▸ Work to complete
An exact copy of the entries, with every picture omitted, is what is needed here.

▸ Dataset extract
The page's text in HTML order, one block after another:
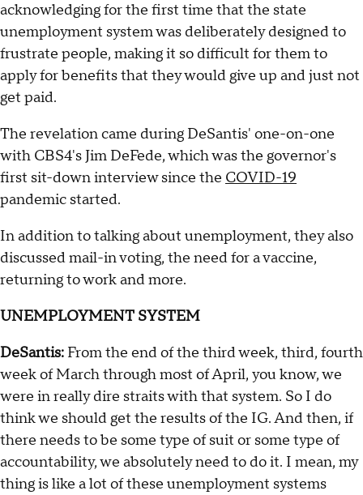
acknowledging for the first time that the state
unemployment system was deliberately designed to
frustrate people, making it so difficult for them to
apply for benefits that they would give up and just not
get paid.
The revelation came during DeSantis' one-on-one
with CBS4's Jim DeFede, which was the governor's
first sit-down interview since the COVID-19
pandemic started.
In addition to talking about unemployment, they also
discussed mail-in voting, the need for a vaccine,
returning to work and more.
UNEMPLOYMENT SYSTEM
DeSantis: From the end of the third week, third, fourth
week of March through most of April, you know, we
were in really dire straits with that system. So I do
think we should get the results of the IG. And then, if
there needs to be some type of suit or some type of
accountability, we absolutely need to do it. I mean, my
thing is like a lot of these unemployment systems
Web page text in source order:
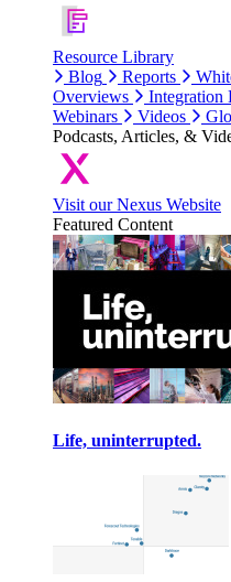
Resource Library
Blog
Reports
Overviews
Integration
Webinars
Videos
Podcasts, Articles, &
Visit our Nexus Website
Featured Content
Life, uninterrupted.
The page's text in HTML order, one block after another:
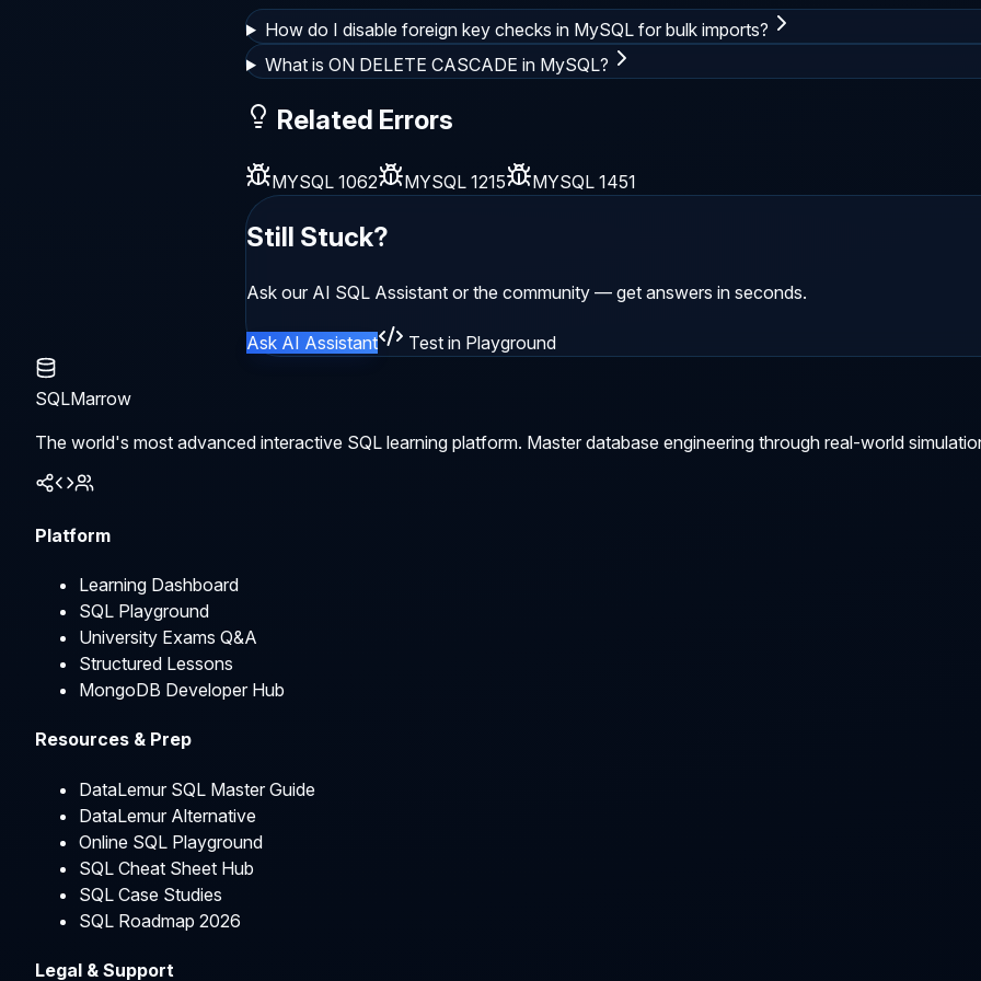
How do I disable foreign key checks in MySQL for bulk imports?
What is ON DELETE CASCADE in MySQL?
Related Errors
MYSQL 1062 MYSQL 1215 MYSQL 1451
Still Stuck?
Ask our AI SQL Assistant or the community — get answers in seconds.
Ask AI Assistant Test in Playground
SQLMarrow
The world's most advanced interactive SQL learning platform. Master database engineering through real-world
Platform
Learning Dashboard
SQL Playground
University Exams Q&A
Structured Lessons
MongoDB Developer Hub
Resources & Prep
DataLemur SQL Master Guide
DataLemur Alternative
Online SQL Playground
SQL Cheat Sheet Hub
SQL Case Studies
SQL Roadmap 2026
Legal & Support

▸ Finished task
The page's text in HTML order, one block after another:
acknowledging for the first time that the state
unemployment system was deliberately designed to
frustrate people, making it so difficult for them to
apply for benefits that they would give up and just not
get paid.
The revelation came during DeSantis' one-on-one
with CBS4's Jim DeFede, which was the governor's
first sit-down interview since the COVID-19
pandemic started.
In addition to talking about unemployment, they also
discussed mail-in voting, the need for a vaccine,
returning to work and more.
UNEMPLOYMENT SYSTEM
DeSantis: From the end of the third week, third, fourth
week of March through most of April, you know, we
were in really dire straits with that system. So I do
think we should get the results of the IG. And then, if
there needs to be some type of suit or some type of
accountability, we absolutely need to do it. I mean, my
thing is like a lot of these unemployment systems
Web page text in source order:
Resource Library
Blog
Reports
Overviews
Integration
Webinars
Videos
Podcasts, Articles, &
Visit our Nexus Website
Featured Content
Life, uninterrupted.
The page's text in HTML order, one block after another:
How do I disable foreign key checks in MySQL for bulk imports?
What is ON DELETE CASCADE in MySQL?
Related Errors
MYSQL 1062 MYSQL 1215 MYSQL 1451
Still Stuck?
Ask our AI SQL Assistant or the community — get answers in seconds.
Ask AI Assistant Test in Playground
SQLMarrow
The world's most advanced interactive SQL learning platform. Master database engineering through real-world
Platform
Learning Dashboard
SQL Playground
University Exams Q&A
Structured Lessons
MongoDB Developer Hub
Resources & Prep
DataLemur SQL Master Guide
DataLemur Alternative
Online SQL Playground
SQL Cheat Sheet Hub
SQL Case Studies
SQL Roadmap 2026
Legal & Support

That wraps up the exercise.